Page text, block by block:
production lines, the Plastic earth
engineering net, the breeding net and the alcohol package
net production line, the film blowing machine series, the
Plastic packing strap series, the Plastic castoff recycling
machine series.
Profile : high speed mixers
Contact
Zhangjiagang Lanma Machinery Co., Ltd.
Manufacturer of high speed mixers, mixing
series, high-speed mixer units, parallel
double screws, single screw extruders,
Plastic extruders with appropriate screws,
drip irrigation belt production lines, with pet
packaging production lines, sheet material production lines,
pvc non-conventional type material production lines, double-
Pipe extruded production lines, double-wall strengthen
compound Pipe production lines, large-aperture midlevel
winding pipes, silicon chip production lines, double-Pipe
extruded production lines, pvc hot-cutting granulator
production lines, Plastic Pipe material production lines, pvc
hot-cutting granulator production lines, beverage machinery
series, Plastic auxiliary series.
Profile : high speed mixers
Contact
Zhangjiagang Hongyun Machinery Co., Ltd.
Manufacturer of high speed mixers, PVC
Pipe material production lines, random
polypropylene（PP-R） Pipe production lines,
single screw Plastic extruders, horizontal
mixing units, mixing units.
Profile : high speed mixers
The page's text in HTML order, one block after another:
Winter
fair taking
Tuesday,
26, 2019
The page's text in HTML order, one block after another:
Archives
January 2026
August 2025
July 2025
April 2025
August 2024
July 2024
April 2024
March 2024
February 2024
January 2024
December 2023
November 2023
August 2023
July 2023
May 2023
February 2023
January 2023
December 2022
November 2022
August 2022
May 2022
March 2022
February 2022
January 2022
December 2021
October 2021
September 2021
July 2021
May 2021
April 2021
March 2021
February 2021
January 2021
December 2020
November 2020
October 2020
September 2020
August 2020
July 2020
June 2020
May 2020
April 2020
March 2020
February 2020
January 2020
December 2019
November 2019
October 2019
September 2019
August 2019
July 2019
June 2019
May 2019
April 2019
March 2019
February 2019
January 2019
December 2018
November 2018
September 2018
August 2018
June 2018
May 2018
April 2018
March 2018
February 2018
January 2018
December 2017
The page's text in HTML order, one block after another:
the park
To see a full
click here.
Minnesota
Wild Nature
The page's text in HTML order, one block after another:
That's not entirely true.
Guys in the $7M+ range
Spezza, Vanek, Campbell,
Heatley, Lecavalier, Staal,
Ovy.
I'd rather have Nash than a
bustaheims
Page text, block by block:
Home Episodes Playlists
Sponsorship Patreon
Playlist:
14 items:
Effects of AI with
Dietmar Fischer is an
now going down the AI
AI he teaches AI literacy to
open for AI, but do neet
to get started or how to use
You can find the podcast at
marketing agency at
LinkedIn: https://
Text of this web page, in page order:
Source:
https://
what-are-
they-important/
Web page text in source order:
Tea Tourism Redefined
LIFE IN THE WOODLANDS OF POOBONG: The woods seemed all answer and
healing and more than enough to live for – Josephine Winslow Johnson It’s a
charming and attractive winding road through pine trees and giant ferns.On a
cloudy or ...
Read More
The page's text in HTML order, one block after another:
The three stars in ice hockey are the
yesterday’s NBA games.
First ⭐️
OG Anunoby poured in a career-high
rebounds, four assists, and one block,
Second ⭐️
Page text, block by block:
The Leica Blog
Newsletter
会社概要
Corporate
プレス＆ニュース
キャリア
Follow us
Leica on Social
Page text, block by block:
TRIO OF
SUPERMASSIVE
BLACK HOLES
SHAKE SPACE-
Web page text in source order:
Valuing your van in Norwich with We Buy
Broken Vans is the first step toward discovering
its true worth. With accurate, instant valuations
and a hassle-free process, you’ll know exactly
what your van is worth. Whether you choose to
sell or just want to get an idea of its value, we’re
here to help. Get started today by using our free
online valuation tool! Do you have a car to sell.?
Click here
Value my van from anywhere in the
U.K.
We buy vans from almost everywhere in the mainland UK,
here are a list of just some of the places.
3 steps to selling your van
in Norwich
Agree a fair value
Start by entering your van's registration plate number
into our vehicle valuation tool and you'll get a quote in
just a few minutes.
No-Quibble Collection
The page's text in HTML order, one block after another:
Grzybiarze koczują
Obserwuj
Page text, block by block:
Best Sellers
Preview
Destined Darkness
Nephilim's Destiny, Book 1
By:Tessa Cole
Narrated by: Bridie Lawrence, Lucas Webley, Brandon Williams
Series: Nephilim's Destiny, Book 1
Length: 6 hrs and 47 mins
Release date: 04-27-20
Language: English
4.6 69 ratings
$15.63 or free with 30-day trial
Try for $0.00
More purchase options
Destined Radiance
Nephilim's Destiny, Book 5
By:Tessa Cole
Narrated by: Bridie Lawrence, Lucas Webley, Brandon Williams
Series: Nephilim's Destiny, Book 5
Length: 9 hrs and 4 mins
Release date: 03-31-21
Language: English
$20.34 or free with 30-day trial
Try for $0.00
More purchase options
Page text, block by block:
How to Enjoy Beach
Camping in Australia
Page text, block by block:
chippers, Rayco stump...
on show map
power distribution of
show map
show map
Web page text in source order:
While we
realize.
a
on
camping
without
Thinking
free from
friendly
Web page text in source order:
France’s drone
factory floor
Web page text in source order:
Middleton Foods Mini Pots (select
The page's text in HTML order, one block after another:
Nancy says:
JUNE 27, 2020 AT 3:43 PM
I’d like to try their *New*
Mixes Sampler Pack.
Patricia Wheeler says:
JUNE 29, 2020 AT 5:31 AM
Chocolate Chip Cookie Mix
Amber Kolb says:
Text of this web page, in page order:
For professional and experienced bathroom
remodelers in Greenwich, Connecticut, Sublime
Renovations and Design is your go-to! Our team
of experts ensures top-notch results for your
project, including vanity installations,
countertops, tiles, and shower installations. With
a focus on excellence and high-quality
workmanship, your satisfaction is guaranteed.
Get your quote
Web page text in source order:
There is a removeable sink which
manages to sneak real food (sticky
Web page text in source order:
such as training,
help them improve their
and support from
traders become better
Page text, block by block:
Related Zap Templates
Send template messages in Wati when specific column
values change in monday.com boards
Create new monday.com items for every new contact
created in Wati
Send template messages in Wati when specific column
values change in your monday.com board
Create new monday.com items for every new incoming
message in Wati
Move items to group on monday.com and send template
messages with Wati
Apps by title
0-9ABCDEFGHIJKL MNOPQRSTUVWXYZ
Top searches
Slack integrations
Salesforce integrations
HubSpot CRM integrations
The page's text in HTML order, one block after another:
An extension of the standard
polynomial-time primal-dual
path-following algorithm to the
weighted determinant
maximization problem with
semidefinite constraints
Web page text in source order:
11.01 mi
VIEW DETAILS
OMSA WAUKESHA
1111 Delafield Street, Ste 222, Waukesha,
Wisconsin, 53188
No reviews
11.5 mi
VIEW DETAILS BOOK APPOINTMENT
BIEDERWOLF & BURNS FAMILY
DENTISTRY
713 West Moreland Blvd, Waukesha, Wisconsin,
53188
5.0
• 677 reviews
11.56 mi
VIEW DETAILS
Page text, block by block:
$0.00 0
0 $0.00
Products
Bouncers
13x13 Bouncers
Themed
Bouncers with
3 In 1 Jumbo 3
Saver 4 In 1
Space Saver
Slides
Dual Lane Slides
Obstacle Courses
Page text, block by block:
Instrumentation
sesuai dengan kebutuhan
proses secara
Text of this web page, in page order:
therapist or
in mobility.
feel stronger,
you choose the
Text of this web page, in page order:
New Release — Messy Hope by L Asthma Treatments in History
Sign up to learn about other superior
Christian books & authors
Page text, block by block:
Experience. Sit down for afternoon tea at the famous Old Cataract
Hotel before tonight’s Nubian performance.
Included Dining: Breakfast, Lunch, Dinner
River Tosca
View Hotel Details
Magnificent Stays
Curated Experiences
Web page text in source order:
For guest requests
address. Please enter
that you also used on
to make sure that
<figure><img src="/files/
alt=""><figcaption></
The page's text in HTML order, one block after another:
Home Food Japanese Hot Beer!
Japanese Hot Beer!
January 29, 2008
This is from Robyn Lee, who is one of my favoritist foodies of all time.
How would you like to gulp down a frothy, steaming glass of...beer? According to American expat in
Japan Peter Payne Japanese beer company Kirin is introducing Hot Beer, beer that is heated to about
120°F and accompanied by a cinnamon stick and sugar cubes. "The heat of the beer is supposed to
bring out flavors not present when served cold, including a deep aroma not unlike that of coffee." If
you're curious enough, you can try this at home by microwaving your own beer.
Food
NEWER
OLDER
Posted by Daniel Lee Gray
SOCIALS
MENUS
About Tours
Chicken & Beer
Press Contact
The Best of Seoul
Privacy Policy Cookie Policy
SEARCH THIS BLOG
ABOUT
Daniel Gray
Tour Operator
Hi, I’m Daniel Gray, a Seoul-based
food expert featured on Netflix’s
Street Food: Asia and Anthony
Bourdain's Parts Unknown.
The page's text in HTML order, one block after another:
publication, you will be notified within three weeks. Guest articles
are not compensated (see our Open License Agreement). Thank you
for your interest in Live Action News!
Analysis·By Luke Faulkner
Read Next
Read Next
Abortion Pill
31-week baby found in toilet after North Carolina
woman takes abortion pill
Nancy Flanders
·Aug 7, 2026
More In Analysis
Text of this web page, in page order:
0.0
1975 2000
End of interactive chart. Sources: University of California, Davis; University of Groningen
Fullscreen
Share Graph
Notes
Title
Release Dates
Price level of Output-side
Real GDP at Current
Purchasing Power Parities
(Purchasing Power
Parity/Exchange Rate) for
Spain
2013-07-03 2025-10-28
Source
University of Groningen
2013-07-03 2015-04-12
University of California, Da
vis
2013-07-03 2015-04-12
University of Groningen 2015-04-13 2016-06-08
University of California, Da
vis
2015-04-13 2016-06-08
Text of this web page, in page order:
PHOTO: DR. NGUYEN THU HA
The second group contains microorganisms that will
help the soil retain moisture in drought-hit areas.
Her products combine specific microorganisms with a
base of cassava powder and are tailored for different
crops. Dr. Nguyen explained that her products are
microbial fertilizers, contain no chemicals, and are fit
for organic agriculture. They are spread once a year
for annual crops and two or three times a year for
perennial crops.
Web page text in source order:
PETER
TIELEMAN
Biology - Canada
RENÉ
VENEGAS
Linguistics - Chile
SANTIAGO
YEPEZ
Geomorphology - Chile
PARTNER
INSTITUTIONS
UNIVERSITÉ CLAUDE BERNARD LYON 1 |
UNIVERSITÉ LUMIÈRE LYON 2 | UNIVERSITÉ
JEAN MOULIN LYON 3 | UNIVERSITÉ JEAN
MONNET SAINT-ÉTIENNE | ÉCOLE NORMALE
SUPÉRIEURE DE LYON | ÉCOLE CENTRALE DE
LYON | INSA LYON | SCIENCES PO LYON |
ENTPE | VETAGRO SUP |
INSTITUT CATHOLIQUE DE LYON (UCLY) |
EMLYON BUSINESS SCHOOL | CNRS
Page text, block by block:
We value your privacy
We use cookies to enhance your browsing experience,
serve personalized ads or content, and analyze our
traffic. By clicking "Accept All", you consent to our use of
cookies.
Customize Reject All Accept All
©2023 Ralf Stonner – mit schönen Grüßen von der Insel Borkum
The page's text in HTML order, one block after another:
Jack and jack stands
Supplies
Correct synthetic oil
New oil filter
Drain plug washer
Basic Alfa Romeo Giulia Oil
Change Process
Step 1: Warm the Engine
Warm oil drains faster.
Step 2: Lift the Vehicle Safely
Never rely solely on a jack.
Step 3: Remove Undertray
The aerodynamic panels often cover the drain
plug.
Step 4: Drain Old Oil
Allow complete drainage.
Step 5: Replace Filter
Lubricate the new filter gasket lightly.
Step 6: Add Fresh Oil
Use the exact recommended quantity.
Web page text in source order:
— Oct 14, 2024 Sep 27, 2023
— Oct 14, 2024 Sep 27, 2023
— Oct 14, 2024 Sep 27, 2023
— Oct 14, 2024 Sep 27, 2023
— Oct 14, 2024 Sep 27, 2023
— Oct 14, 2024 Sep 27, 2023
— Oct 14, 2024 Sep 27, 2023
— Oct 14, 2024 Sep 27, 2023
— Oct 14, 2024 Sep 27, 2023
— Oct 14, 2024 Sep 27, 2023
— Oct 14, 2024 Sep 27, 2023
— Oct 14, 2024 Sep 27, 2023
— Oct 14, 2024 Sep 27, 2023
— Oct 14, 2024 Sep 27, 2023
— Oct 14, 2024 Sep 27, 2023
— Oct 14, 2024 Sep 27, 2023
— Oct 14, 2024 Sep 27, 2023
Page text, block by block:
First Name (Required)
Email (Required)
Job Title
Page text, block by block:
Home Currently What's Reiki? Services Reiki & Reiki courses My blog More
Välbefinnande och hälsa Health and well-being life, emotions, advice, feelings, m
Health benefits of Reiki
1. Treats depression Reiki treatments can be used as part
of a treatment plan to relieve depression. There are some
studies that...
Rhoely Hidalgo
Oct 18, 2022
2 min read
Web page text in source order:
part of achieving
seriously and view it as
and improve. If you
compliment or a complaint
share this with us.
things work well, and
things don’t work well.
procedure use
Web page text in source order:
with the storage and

══════

- _HOW TO COMPLETE THIS TASK_
A single number is the expected reply: the number of lines in the listing that contain the string "mixing".

- _TASK ANSWER_
2